[Problem details] Repeat each entry below exactly.

[Exercise data]
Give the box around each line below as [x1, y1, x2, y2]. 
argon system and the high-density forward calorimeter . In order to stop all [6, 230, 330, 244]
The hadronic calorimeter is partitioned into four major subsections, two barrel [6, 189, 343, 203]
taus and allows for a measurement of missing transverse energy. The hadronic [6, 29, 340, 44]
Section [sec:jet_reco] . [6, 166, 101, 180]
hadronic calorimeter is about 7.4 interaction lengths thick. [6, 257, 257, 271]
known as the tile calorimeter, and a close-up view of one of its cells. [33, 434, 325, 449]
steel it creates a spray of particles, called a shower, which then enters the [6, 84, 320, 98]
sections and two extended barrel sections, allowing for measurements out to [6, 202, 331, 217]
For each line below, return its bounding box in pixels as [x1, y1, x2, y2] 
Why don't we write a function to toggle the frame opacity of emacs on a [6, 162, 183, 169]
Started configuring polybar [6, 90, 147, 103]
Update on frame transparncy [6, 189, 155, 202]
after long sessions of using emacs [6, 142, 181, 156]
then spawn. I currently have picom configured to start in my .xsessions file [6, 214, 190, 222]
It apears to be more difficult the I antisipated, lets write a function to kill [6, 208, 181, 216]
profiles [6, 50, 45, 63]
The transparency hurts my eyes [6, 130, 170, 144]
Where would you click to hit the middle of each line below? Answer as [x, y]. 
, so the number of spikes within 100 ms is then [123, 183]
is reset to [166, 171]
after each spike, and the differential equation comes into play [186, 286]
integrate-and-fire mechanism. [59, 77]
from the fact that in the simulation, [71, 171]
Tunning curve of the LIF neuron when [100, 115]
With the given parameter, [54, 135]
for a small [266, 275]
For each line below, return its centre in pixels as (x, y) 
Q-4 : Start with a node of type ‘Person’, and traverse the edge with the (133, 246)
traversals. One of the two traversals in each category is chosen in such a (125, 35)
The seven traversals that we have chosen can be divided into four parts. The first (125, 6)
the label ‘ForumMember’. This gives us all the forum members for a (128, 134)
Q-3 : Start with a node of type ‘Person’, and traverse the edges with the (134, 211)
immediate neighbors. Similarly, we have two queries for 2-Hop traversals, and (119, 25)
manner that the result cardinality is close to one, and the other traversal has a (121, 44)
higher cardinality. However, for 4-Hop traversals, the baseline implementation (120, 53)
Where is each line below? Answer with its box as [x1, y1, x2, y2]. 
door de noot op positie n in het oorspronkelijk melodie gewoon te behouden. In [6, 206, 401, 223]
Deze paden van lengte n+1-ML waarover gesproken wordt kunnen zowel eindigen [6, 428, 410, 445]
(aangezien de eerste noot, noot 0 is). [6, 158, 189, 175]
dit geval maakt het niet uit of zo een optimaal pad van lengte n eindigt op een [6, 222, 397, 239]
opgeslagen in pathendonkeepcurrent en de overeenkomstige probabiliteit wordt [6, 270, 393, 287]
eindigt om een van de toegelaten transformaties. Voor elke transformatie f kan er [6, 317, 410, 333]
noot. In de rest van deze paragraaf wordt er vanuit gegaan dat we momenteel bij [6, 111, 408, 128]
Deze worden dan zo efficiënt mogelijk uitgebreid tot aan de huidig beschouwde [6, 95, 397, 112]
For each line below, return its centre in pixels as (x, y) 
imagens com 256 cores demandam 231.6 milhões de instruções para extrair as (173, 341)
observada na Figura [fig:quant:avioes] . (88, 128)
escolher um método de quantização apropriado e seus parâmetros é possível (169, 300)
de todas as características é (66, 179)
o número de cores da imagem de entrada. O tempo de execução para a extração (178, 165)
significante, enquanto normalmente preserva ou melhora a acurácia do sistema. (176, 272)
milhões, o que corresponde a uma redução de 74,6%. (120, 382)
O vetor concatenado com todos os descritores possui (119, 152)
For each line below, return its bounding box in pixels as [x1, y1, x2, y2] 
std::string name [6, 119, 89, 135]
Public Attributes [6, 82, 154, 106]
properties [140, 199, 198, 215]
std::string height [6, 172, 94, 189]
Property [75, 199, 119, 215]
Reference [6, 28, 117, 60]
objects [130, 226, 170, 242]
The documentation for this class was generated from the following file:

[Exercise solution]
Give the box around each line below as [x1, y1, x2, y2]. 
argon system and the high-density forward calorimeter . In order to stop all [6, 230, 330, 244]
The hadronic calorimeter is partitioned into four major subsections, two barrel [6, 189, 343, 203]
taus and allows for a measurement of missing transverse energy. The hadronic [6, 29, 340, 44]
Section [sec:jet_reco] . [6, 166, 101, 180]
hadronic calorimeter is about 7.4 interaction lengths thick. [6, 257, 257, 271]
known as the tile calorimeter, and a close-up view of one of its cells. [33, 434, 325, 449]
steel it creates a spray of particles, called a shower, which then enters the [6, 84, 320, 98]
sections and two extended barrel sections, allowing for measurements out to [6, 202, 331, 217]
For each line below, return its bounding box in pixels as [x1, y1, x2, y2] 
Why don't we write a function to toggle the frame opacity of emacs on a [6, 162, 183, 169]
Started configuring polybar [6, 90, 147, 103]
Update on frame transparncy [6, 189, 155, 202]
after long sessions of using emacs [6, 142, 181, 156]
then spawn. I currently have picom configured to start in my .xsessions file [6, 214, 190, 222]
It apears to be more difficult the I antisipated, lets write a function to kill [6, 208, 181, 216]
profiles [6, 50, 45, 63]
The transparency hurts my eyes [6, 130, 170, 144]
Where would you click to hit the middle of each line below? Answer as [x, y]. 
, so the number of spikes within 100 ms is then [123, 183]
is reset to [166, 171]
after each spike, and the differential equation comes into play [186, 286]
integrate-and-fire mechanism. [59, 77]
from the fact that in the simulation, [71, 171]
Tunning curve of the LIF neuron when [100, 115]
With the given parameter, [54, 135]
for a small [266, 275]
For each line below, return its centre in pixels as (x, y) 
Q-4 : Start with a node of type ‘Person’, and traverse the edge with the (133, 246)
traversals. One of the two traversals in each category is chosen in such a (125, 35)
The seven traversals that we have chosen can be divided into four parts. The first (125, 6)
the label ‘ForumMember’. This gives us all the forum members for a (128, 134)
Q-3 : Start with a node of type ‘Person’, and traverse the edges with the (134, 211)
immediate neighbors. Similarly, we have two queries for 2-Hop traversals, and (119, 25)
manner that the result cardinality is close to one, and the other traversal has a (121, 44)
higher cardinality. However, for 4-Hop traversals, the baseline implementation (120, 53)
Where is each line below? Answer with its box as [x1, y1, x2, y2]. 
door de noot op positie n in het oorspronkelijk melodie gewoon te behouden. In [6, 206, 401, 223]
Deze paden van lengte n+1-ML waarover gesproken wordt kunnen zowel eindigen [6, 428, 410, 445]
(aangezien de eerste noot, noot 0 is). [6, 158, 189, 175]
dit geval maakt het niet uit of zo een optimaal pad van lengte n eindigt op een [6, 222, 397, 239]
opgeslagen in pathendonkeepcurrent en de overeenkomstige probabiliteit wordt [6, 270, 393, 287]
eindigt om een van de toegelaten transformaties. Voor elke transformatie f kan er [6, 317, 410, 333]
noot. In de rest van deze paragraaf wordt er vanuit gegaan dat we momenteel bij [6, 111, 408, 128]
Deze worden dan zo efficiënt mogelijk uitgebreid tot aan de huidig beschouwde [6, 95, 397, 112]
For each line below, return its centre in pixels as (x, y) 
imagens com 256 cores demandam 231.6 milhões de instruções para extrair as (173, 341)
observada na Figura [fig:quant:avioes] . (88, 128)
escolher um método de quantização apropriado e seus parâmetros é possível (169, 300)
de todas as características é (66, 179)
o número de cores da imagem de entrada. O tempo de execução para a extração (178, 165)
significante, enquanto normalmente preserva ou melhora a acurácia do sistema. (176, 272)
milhões, o que corresponde a uma redução de 74,6%. (120, 382)
O vetor concatenado com todos os descritores possui (119, 152)
For each line below, return its bounding box in pixels as [x1, y1, x2, y2] 
std::string name [6, 119, 89, 135]
Public Attributes [6, 82, 154, 106]
properties [140, 199, 198, 215]
std::string height [6, 172, 94, 189]
Property [75, 199, 119, 215]
Reference [6, 28, 117, 60]
objects [130, 226, 170, 242]
The documentation for this class was generated from the following file:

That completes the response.